Nowadays, it seems that the gadgets that surround us come in only a handful of flavors: Mac or PC and Android or iOS. No matter how much society champions individuality and personalization, this limited number of options remains a fact of technological life. The reason for this standardization is that when it comes to tools that are used every day, a simple and easily understandable process wins over a system that must be relearned with each new phone or laptop that hits the market.
The only purveyors of technology that haven’t seemed to latch onto this idea are the automakers. According to a new study by J.D. Power, this irks drivers to the point that most forgo in-car technological solutions in favor of familiar smartphone software. Car companies are still insistent on developing their own unique infotainment systems complete with apps, navigation, entertainment, and vehicle settings all on one screen.
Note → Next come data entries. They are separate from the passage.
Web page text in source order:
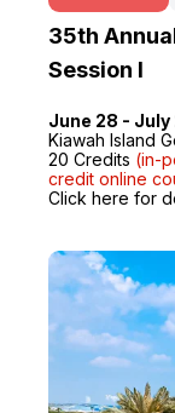
35th
Session I
June 28 - July
Kiawah Island
20 Credits (in-
credit online
Click here for
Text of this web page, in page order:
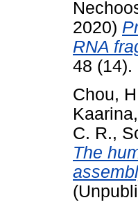
2020)
RNA
48 (14).
Chou,
Kaarina,
C. R.,
The
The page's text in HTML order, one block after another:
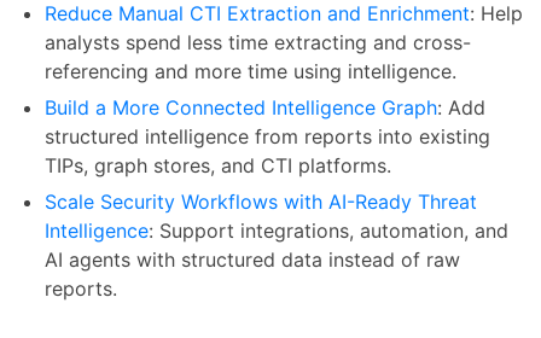
Reduce Manual CTI Extraction and Enrichment: Help
analysts spend less time extracting and cross-
referencing and more time using intelligence.
Build a More Connected Intelligence Graph: Add
structured intelligence from reports into existing
TIPs, graph stores, and CTI platforms.
Scale Security Workflows with AI-Ready Threat
Intelligence: Support integrations, automation, and
AI agents with structured data instead of raw
reports.
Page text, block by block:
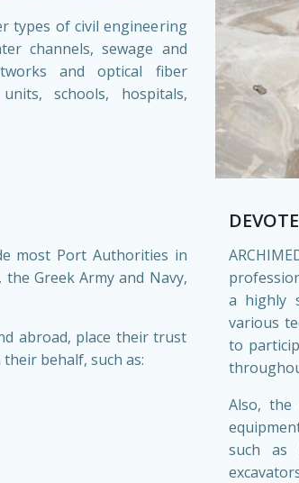
types of civil engineering
channels, sewage and
and optical fiber
schools, hospitals,
most Port Authorities in
Greek Army and Navy,
abroad, place their trust
behalf, such as:
a highly
various
to
Also, the
such as
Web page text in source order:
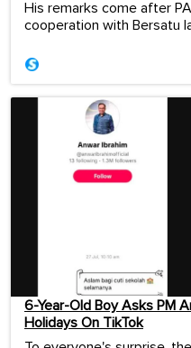
His remarks come after
cooperation with Bersatu
6-Year-Old Boy Asks PM
Holidays On TikTok
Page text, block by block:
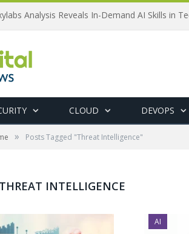
Analysis Reveals In-Demand AI Skills in
CLOUD DEVOPS
» Posts Tagged "Threat Intelligence"
THREAT INTELLIGENCE
AI
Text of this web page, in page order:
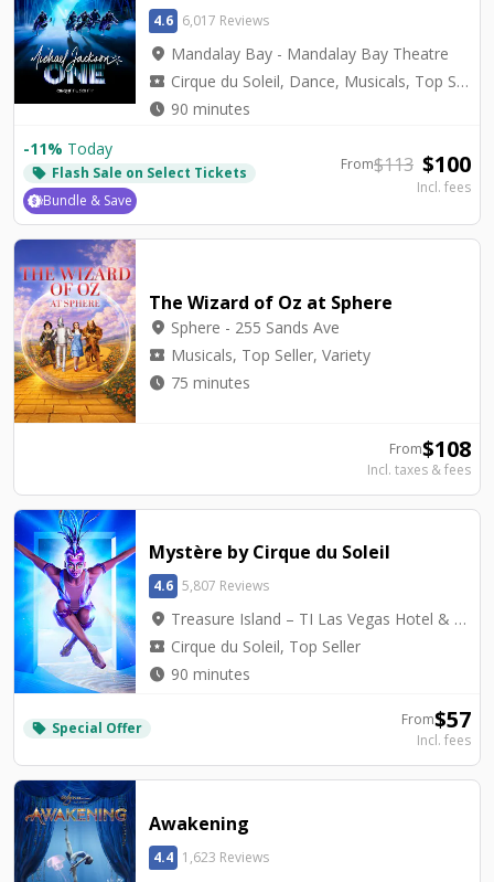
4.6 6,017 Reviews
location_on Mandalay Bay - Mandalay Bay Theatre
local_activity Cirque du Soleil, Dance, Musicals, Top Seller, Tribute
watch_later 90 minutes
-11% Today
local_offer Flash Sale on Select Tickets
Bundle & Save
From$113 $100
Incl. fees
The Wizard of Oz at Sphere
location_on Sphere - 255 Sands Ave
local_activity Musicals, Top Seller, Variety
watch_later 75 minutes
From$108
Incl. taxes & fees
Mystère by Cirque du Soleil
4.6 5,807 Reviews
location_on Treasure Island – TI Las Vegas Hotel & Casino - Mystère Theatre
local_activity Cirque du Soleil, Top Seller
watch_later 90 minutes
local_offer Special Offer From$57
Incl. fees
Awakening
4.4 1,623 Reviews
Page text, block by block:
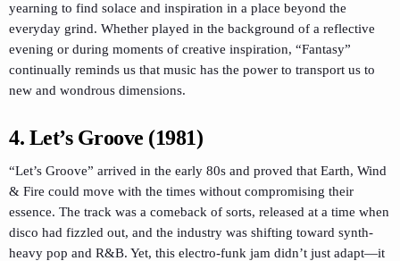
yearning to find solace and inspiration in a place beyond the
everyday grind. Whether played in the background of a reflective
evening or during moments of creative inspiration, “Fantasy”
continually reminds us that music has the power to transport us to
new and wondrous dimensions.
4. Let’s Groove (1981)
“Let’s Groove” arrived in the early 80s and proved that Earth, Wind
& Fire could move with the times without compromising their
essence. The track was a comeback of sorts, released at a time when
disco had fizzled out, and the industry was shifting toward synth-
heavy pop and R&B. Yet, this electro-funk jam didn’t just adapt—it
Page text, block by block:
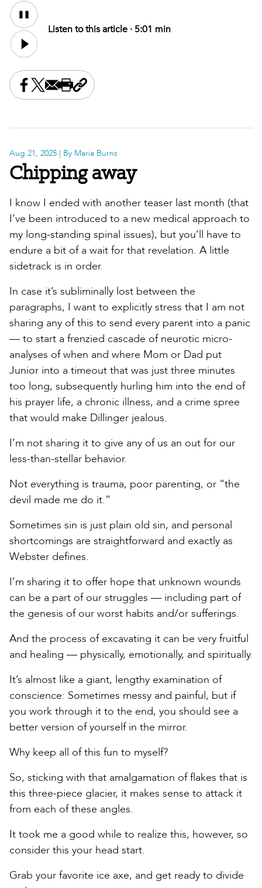
Audio
Content
Listen to this article · 5:01 min
Share this on Facebook
Share this on X
Share this by email
Print this page
Copy the page address
Aug 21, 2025 | By Maria Burns
Chipping away
I know I ended with another teaser last month (that
I’ve been introduced to a new medical approach to
my long-standing spinal issues), but you’ll have to
endure a bit of a wait for that revelation. A little
sidetrack is in order.
In case it’s subliminally lost between the
paragraphs, I want to explicitly stress that I am not
sharing any of this to send every parent into a panic
— to start a frenzied cascade of neurotic micro-
analyses of when and where Mom or Dad put
Junior into a timeout that was just three minutes
too long, subsequently hurling him into the end of
his prayer life, a chronic illness, and a crime spree
that would make Dillinger jealous.
I’m not sharing it to give any of us an out for our
less-than-stellar behavior.
Not everything is trauma, poor parenting, or “the
devil made me do it.”
Sometimes sin is just plain old sin, and personal
shortcomings are straightforward and exactly as
Webster defines.
I’m sharing it to offer hope that unknown wounds
can be a part of our struggles — including part of
the genesis of our worst habits and/or sufferings.
And the process of excavating it can be very fruitful
and healing — physically, emotionally, and spiritually.
It’s almost like a giant, lengthy examination of
conscience: Sometimes messy and painful, but if
you work through it to the end, you should see a
better version of yourself in the mirror.
Why keep all of this fun to myself?
So, sticking with that amalgamation of flakes that is
this three-piece glacier, it makes sense to attack it
from each of these angles.
It took me a good while to realize this, however, so
consider this your head start.
Grab your favorite ice axe, and get ready to divide
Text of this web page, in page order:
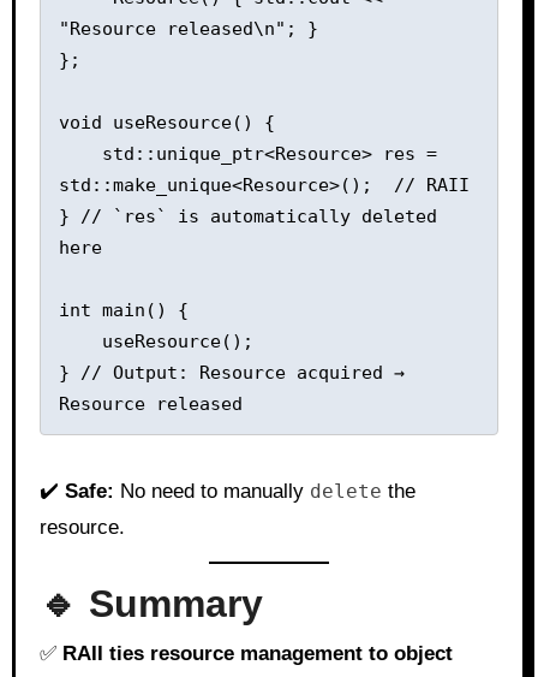
"Resource released\n"; }
};
void useResource() {
std::make_unique<Resource>();  // RAII
} // `res` is automatically deleted
here
int main() {
} // Output: Resource acquired →
✔️ Safe: No need to manually delete the
resource.
🔹 Summary
✅ RAII ties resource management to object
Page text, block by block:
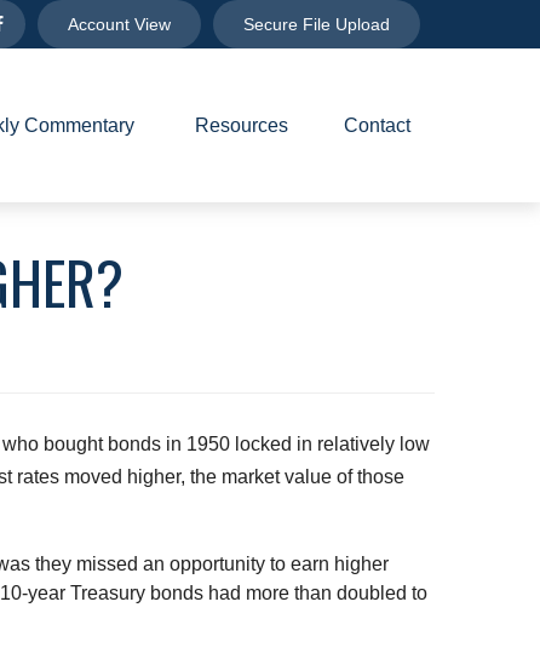
Account View Secure File Upload
Commentary Resources Contact
bought bonds in 1950 locked in relatively low
rates moved higher, the market value of those
they missed an opportunity to earn higher
year Treasury bonds had more than doubled to

Even though this gives companies freedom to tailor the brand experience, many systems lack the sophistication that the standards of our tech-laden world now demand. As a result, owners are apt to pull out their smartphones instead of dealing with a lagging infotainment screen.
It’s not only the glitches and unsmooth transitions from menus that make in-car technology systems hard to use, it’s also the way the software is designed. Many navigation systems have clunky address input methods and voice recognition systems that are miles behind what a smartphone can do. As a result, when searching for the nearest Starbucks or finding a friend’s house in the middle of a winding cul-de-sac, drivers are more likely to pull out a smartphone and use one of the many sophisticated apps for guidance. These apps also don’t restrict a passenger from painstakingly inputting an address because the car won’t allow inputs while moving.
Apps like Waze will even use sophisticated algorithms and real time updates to find the quickest route, something most navigation systems can’t do or if they can, do so with marginal success. Until a more standardized and easy to use system rolls out, this will probably continue being the reality.